5
votes

I have UDF that processes JSON and returns dynamic data results per row. In my case I need this to validate data and return validated data.

The schema is flexible for each row. This means I cannot create case class for every case (some of my data can be nested).

I've tried to return tuple from my UDF function, but I had no luck in this either (because I needed to convert from list to tuple), and I didn't find an elegant solution for that.

The data types that I'm returning are String, Integer, Double, DateTime, in different order.

I've tried to use map on DataFrame, but having issues with my schema.

import spark.implicits._

def processData(row_type: String) = {
  /*
  completely random output here. Tuple/List/Array of 
  elements with a type Integer, String, Double, DateType.
  */

  // pseudo-code starts here

  if row_type == A
     (1, "second", 3)
  else
     (1, "second", 3, 4)
}

val processDataUDF = udf((row_type: String) => processData(row_type))
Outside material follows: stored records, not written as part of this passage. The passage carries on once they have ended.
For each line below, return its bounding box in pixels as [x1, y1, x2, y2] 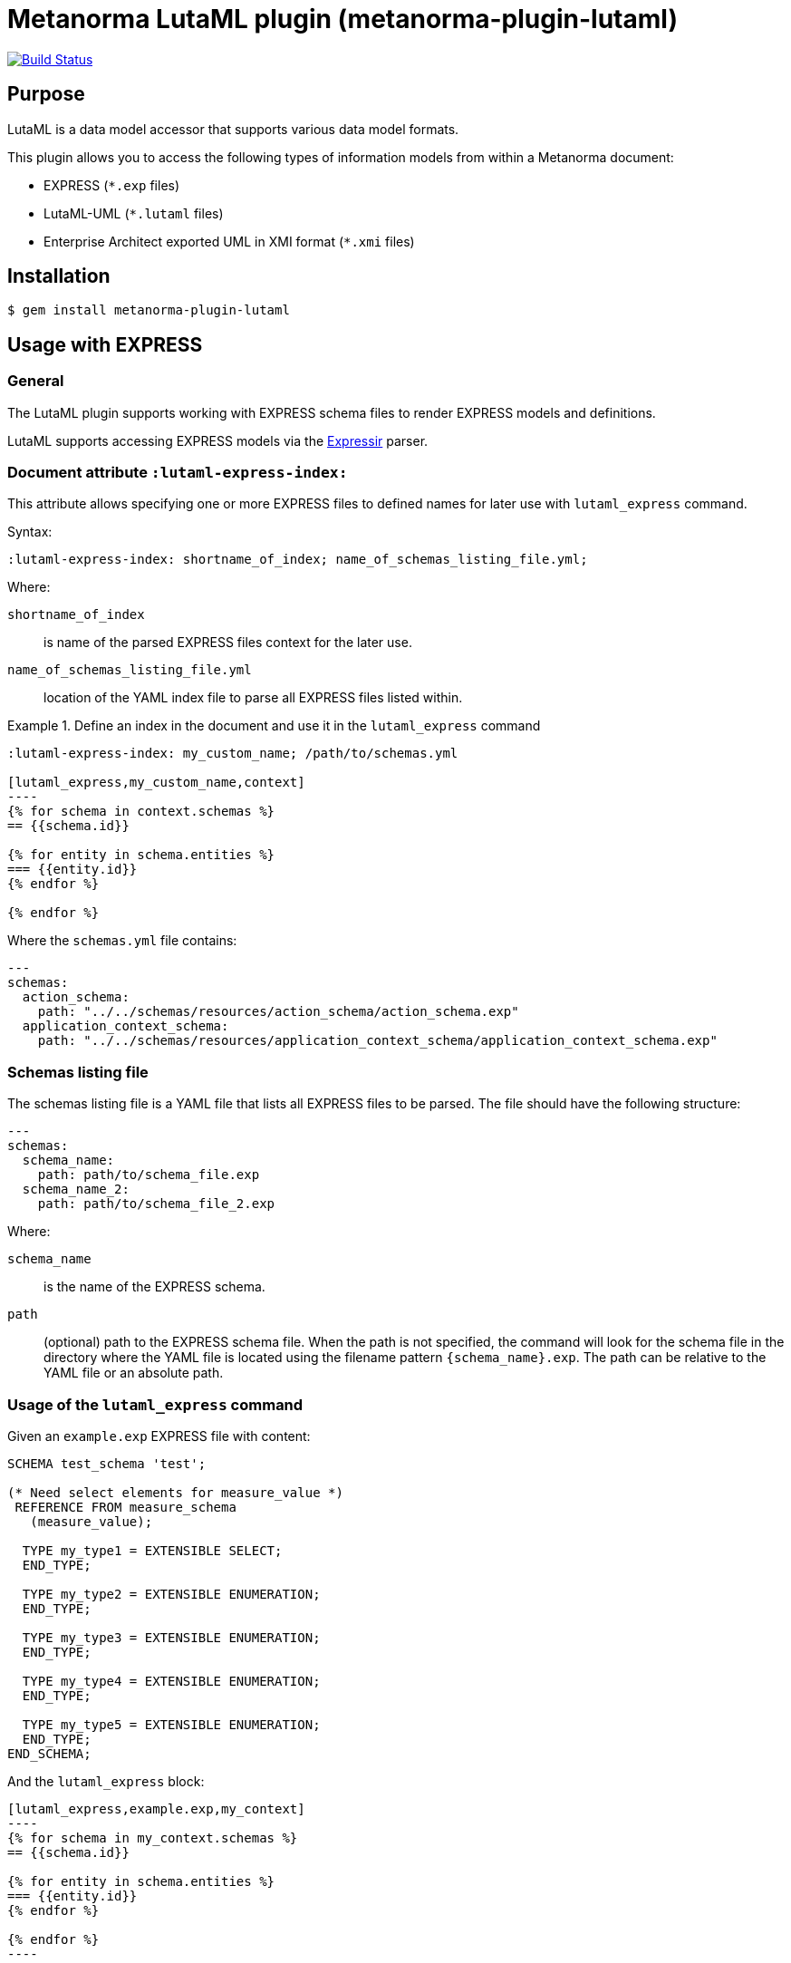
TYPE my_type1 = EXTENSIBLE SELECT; [22, 1542, 283, 1558]
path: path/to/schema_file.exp [37, 1167, 260, 1183]
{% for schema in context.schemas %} [7, 804, 275, 819]
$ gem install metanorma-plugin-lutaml [7, 303, 290, 318]
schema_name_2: [22, 1182, 130, 1197]
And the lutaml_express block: [7, 1773, 205, 1789]
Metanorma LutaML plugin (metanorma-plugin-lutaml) [7, 4, 678, 34]
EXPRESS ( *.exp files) [43, 177, 180, 193]
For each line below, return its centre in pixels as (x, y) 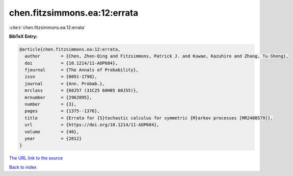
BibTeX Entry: (23, 36)
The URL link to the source (36, 158)
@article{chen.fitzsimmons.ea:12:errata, (70, 49)
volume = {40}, (52, 132)
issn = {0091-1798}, (61, 77)
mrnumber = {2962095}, (58, 97)
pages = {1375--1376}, (62, 111)
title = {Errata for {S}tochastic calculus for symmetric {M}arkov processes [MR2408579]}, (149, 118)

val df = Seq((0, 1), (1, 2)).toDF("a", "b")
val df2 = df.select(processDataUDF($"a"))
df2.show(5)
df2.printSchema()

Results

+------------+
|      UDF(a)|
+------------+
|[1,second,3]|
|[1,second,3]|
+------------+

How how should I approach this problem? We have different processing results per row_type. All the row_type's are set dynamically. I can great Schema for each row_type, but I cannot make same UDF return results with different schemas.

Is using map is the only approach here ?

1

1 Answers

6
votes

Spark Dataset is a columnar data structure and there is really no place for a flexible schema here. Schema has to be homogeneous (all rows have to have the same general structure) and known upfront (if you use UDF it has to return well defined SQL type).

You can achieve some flexibility by:

  • Defining schema which represents a superset of all possible fields and mark individual columns as nullable. This is possible only if there are no type conflicts (if Row contains field foo it is always represented using the same SQL type).
  • Using collection types (MapType, ArrayType) to represent fields with variable size. All values and / or keys have to be of the same type.
  • Reshaping raw data to the point where it is actually representable with fixed schema. Spark includes, as its dependency, json4s, which provides a set of tools for merging, diffing and querying JSON data. It can be used to apply relatively complex transformations if needed.

If this is not practical I would recommend keeping JSON field "as is" and parsing it only on-demand to extract specific values. You can use get_json_object and explicit type casting. This allows for testing different scenarios:

coalesce(Seq("$.bar", "$.foo.bar", "$.foobar.foo.bar")
  .map(get_json_object($"json_col", _)): _*).cast(DoubleType)

without assuming a single document structure.

You can get a bit more flexibility with binary Encoders (Encoders.kryo, Encoders.java) or RDD API, which can be used to store union types (or even Any), but if you really expect completely random output, it suggests some serious design or data modeling problem. Even if you can store parsed data it will be really hard to work with it.